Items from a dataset
* * *

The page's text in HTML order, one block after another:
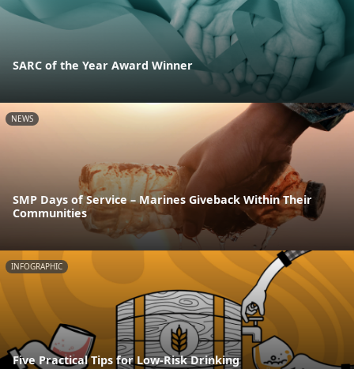
SARC of the Year Award Winner
NEWS
SMP Days of Service – Marines Giveback Within Their
Communities
INFOGRAPHIC
Five Practical Tips for Low-Risk Drinking

* * *

▶ [Task]
Output each entry shown above exactly as it stands, with all pictures removed.

▶ [Response to the exercise]
The page's text in HTML order, one block after another:
SARC of the Year Award Winner
NEWS
SMP Days of Service – Marines Giveback Within Their
Communities
INFOGRAPHIC
Five Practical Tips for Low-Risk Drinking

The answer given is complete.